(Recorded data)
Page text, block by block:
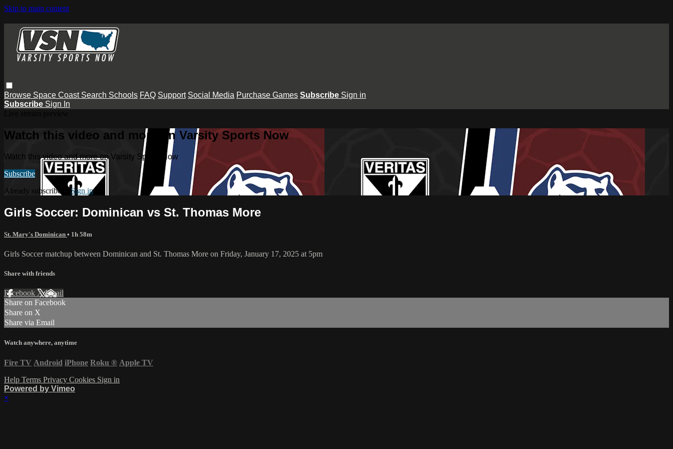
Skip to main content
Browse Space Coast Search Schools FAQ Support Social Media Purchase Games Subscribe Sign in
Subscribe Sign In
Watch this video and more on Varsity Sports Now
Watch this video and more on Varsity Sports Now
Subscribe
Already subscribed? Sign in
Girls Soccer: Dominican vs St. Thomas More
St. Mary's Dominican • 1h 58m
Girls Soccer matchup between Dominican and St. Thomas More on Friday, January 17, 2025 at 5pm
Share with friends
Facebook XEmail
Share on Facebook
Share on X
Share via Email
Watch anywhere, anytime
Fire TV Android iPhone Roku ® Apple TV
Help Terms Privacy Cookies Sign in
Powered by Vimeo
×
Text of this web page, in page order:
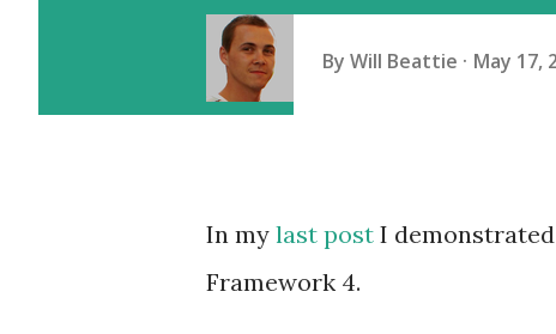
By Will Beattie May 17,
In my last post I
Framework 4.
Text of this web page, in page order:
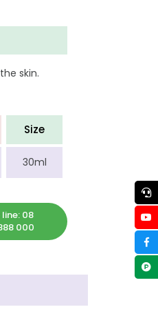
skin.
Size
30ml
08
000
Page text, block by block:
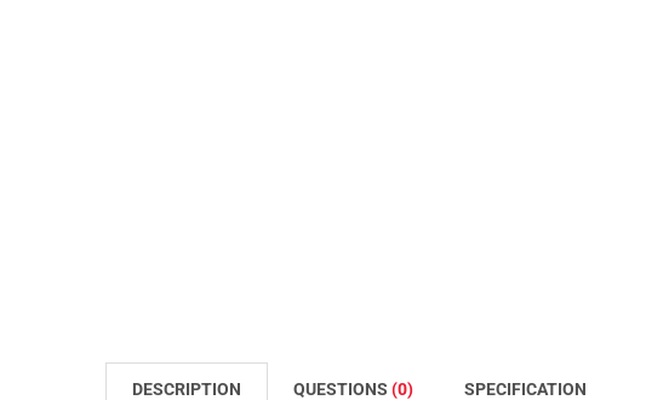
DESCRIPTION QUESTIONS (0) SPECIFICATION
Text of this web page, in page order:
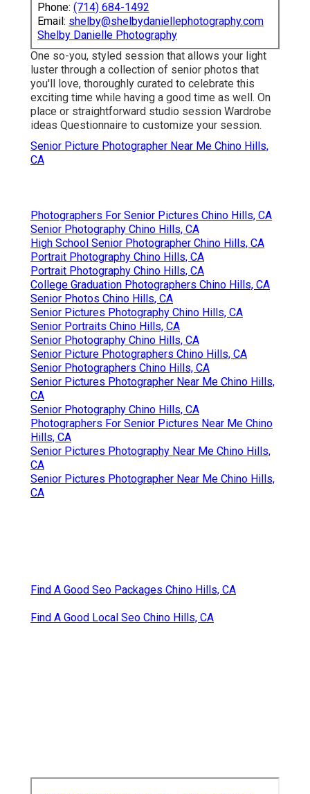
Phone: (714) 684-1492
Email: shelby@shelbydaniellephotography.com
Shelby Danielle Photography
One so-you, styled session that allows your light
luster through a collection of senior photos that
you'll love, thoroughly curated to celebrate this
exciting time while having a good time as well. On
place or straightforward studio session Wardrobe
ideas Questionnaire to customize your session.
Senior Picture Photographer Near Me Chino Hills,
CA
Photographers For Senior Pictures Chino Hills, CA
Senior Photography Chino Hills, CA
High School Senior Photographer Chino Hills, CA
Portrait Photography Chino Hills, CA
Portrait Photography Chino Hills, CA
College Graduation Photographers Chino Hills, CA
Senior Photos Chino Hills, CA
Senior Pictures Photography Chino Hills, CA
Senior Portraits Chino Hills, CA
Senior Photography Chino Hills, CA
Senior Picture Photographers Chino Hills, CA
Senior Photographers Chino Hills, CA
Senior Pictures Photographer Near Me Chino Hills,
CA
Senior Photography Chino Hills, CA
Photographers For Senior Pictures Near Me Chino
Hills, CA
Senior Pictures Photography Near Me Chino Hills,
CA
Senior Pictures Photographer Near Me Chino Hills,
CA
Find A Good Seo Packages Chino Hills, CA
Find A Good Local Seo Chino Hills, CA
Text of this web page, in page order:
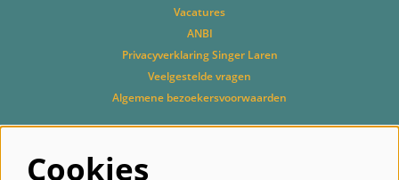
Vacatures
ANBI
Privacyverklaring Singer Laren
Veelgestelde vragen
Algemene bezoekersvoorwaarden
Cookies
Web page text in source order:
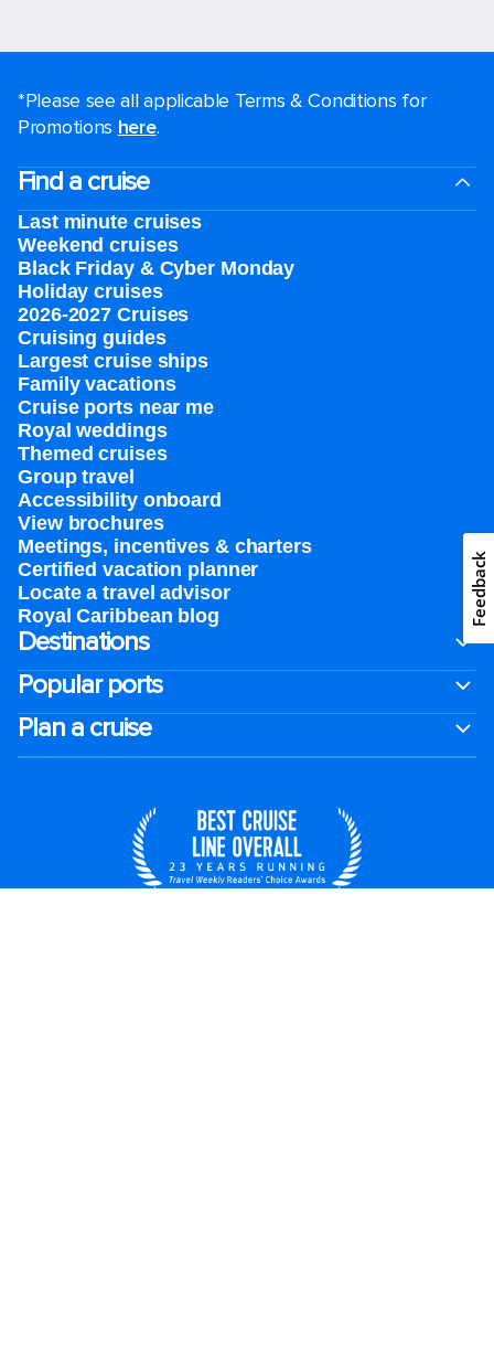
*Please see all applicable Terms & Conditions for
Promotions here.
Find a cruise
Last minute cruises
Weekend cruises
Black Friday & Cyber Monday
Holiday cruises
2026-2027 Cruises
Cruising guides
Largest cruise ships
Family vacations
Cruise ports near me
Royal weddings
Themed cruises
Group travel
Accessibility onboard
View brochures
Meetings, incentives & charters​
Certified vacation planner
Locate a travel advisor
Royal Caribbean blog
Destinations
Popular ports
Plan a cruise
Feedback
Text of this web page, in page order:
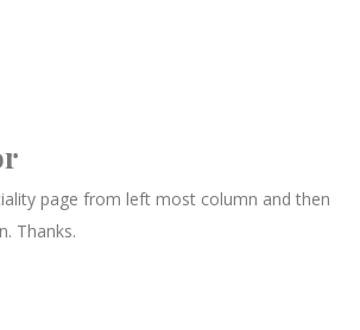
page from left most column and then
Thanks.
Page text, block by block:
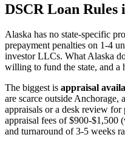
DSCR Loan Rules
Alaska has no state-specific
prepayment penalties on 1-4
investor LLCs. What Alaska
willing to fund the state, and a
The biggest is appraisal
are scarce outside
appraisals or a desk review
appraisal fees of $900-$1,500
and turnaround of 3-5 weeks
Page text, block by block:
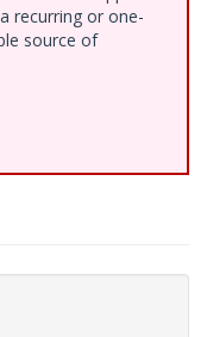
recurring or one-
source of
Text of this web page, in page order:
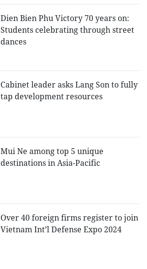
Dien Bien Phu Victory 70 years on:
Students celebrating through street
dances
Cabinet leader asks Lang Son to fully
tap development resources
Mui Ne among top 5 unique
destinations in Asia-Pacific
Over 40 foreign firms register to join
Vietnam Int’l Defense Expo 2024
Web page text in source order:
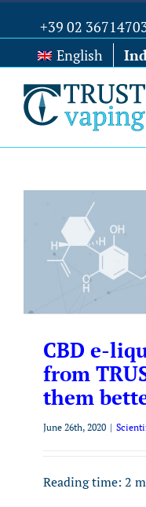
+39 02
English
CBD e-
from
them
June 26th, 2020 |
Reading time: 2
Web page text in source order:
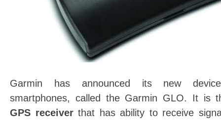
Garmin has announced its new
smartphones, called the Garmin GLO. It is
GPS receiverthat has ability to receive
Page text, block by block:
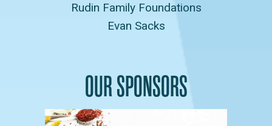
Rudin Family Foundations
Evan Sacks
OUR SPONSORS
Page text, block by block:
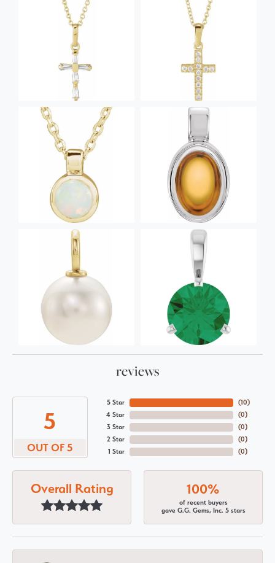
reviews
5
OUT OF 5
5 Star
4 Star
3 Star
2 Star
1 Star
(10)
(0)
(0)
(0)
(0)
Overall Rating 100%
of recent buyers
gave G.G. Gems, Inc. 5 stars
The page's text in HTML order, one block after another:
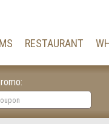
RESTAURANT
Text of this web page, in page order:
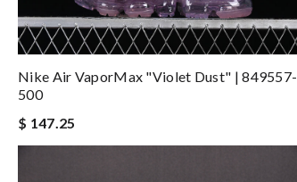
Nike Air VaporMax "Violet Dust" | 849557-
500
$ 147.25

What the exercise asks:
Every entry is to be transcribed exactly, but the pictures are to be left out.

Written answer:
Page text, block by block:
Skip to main content
Browse Space Coast Search Schools FAQ Support Social Media Purchase Games Subscribe Sign in
Subscribe Sign In
Watch this video and more on Varsity Sports Now
Watch this video and more on Varsity Sports Now
Subscribe
Already subscribed? Sign in
Girls Soccer: Dominican vs St. Thomas More
St. Mary's Dominican • 1h 58m
Girls Soccer matchup between Dominican and St. Thomas More on Friday, January 17, 2025 at 5pm
Share with friends
Facebook XEmail
Share on Facebook
Share on X
Share via Email
Watch anywhere, anytime
Fire TV Android iPhone Roku ® Apple TV
Help Terms Privacy Cookies Sign in
Powered by Vimeo
×
Text of this web page, in page order:
By Will Beattie May 17,
In my last post I
Framework 4.
Text of this web page, in page order:
skin.
Size
30ml
08
000
Page text, block by block:
DESCRIPTION QUESTIONS (0) SPECIFICATION
Text of this web page, in page order:
Phone: (714) 684-1492
Email: shelby@shelbydaniellephotography.com
Shelby Danielle Photography
One so-you, styled session that allows your light
luster through a collection of senior photos that
you'll love, thoroughly curated to celebrate this
exciting time while having a good time as well. On
place or straightforward studio session Wardrobe
ideas Questionnaire to customize your session.
Senior Picture Photographer Near Me Chino Hills,
CA
Photographers For Senior Pictures Chino Hills, CA
Senior Photography Chino Hills, CA
High School Senior Photographer Chino Hills, CA
Portrait Photography Chino Hills, CA
Portrait Photography Chino Hills, CA
College Graduation Photographers Chino Hills, CA
Senior Photos Chino Hills, CA
Senior Pictures Photography Chino Hills, CA
Senior Portraits Chino Hills, CA
Senior Photography Chino Hills, CA
Senior Picture Photographers Chino Hills, CA
Senior Photographers Chino Hills, CA
Senior Pictures Photographer Near Me Chino Hills,
CA
Senior Photography Chino Hills, CA
Photographers For Senior Pictures Near Me Chino
Hills, CA
Senior Pictures Photography Near Me Chino Hills,
CA
Senior Pictures Photographer Near Me Chino Hills,
CA
Find A Good Seo Packages Chino Hills, CA
Find A Good Local Seo Chino Hills, CA
Text of this web page, in page order:
Vacatures
ANBI
Privacyverklaring Singer Laren
Veelgestelde vragen
Algemene bezoekersvoorwaarden
Cookies
Web page text in source order:
*Please see all applicable Terms & Conditions for
Promotions here.
Find a cruise
Last minute cruises
Weekend cruises
Black Friday & Cyber Monday
Holiday cruises
2026-2027 Cruises
Cruising guides
Largest cruise ships
Family vacations
Cruise ports near me
Royal weddings
Themed cruises
Group travel
Accessibility onboard
View brochures
Meetings, incentives & charters​
Certified vacation planner
Locate a travel advisor
Royal Caribbean blog
Destinations
Popular ports
Plan a cruise
Feedback
Text of this web page, in page order:
page from left most column and then
Thanks.
Page text, block by block:
DSCR Loan Rules
Alaska has no state-specific
prepayment penalties on 1-4
investor LLCs. What Alaska
willing to fund the state, and a
The biggest is appraisal
are scarce outside
appraisals or a desk review
appraisal fees of $900-$1,500
and turnaround of 3-5 weeks
Page text, block by block:
recurring or one-
source of
Text of this web page, in page order:
Dien Bien Phu Victory 70 years on:
Students celebrating through street
dances
Cabinet leader asks Lang Son to fully
tap development resources
Mui Ne among top 5 unique
destinations in Asia-Pacific
Over 40 foreign firms register to join
Vietnam Int’l Defense Expo 2024
Web page text in source order:
+39 02
English
CBD e-
from
them
June 26th, 2020 |
Reading time: 2
Web page text in source order:
Garmin has announced its new
smartphones, called the Garmin GLO. It is
GPS receiverthat has ability to receive
Page text, block by block:
Rudin Family Foundations
Evan Sacks
OUR SPONSORS
Page text, block by block:
reviews
5
OUT OF 5
5 Star
4 Star
3 Star
2 Star
1 Star
(10)
(0)
(0)
(0)
(0)
Overall Rating 100%
of recent buyers
gave G.G. Gems, Inc. 5 stars
The page's text in HTML order, one block after another:
RESTAURANT
Text of this web page, in page order:
Nike Air VaporMax "Violet Dust" | 849557-
500
$ 147.25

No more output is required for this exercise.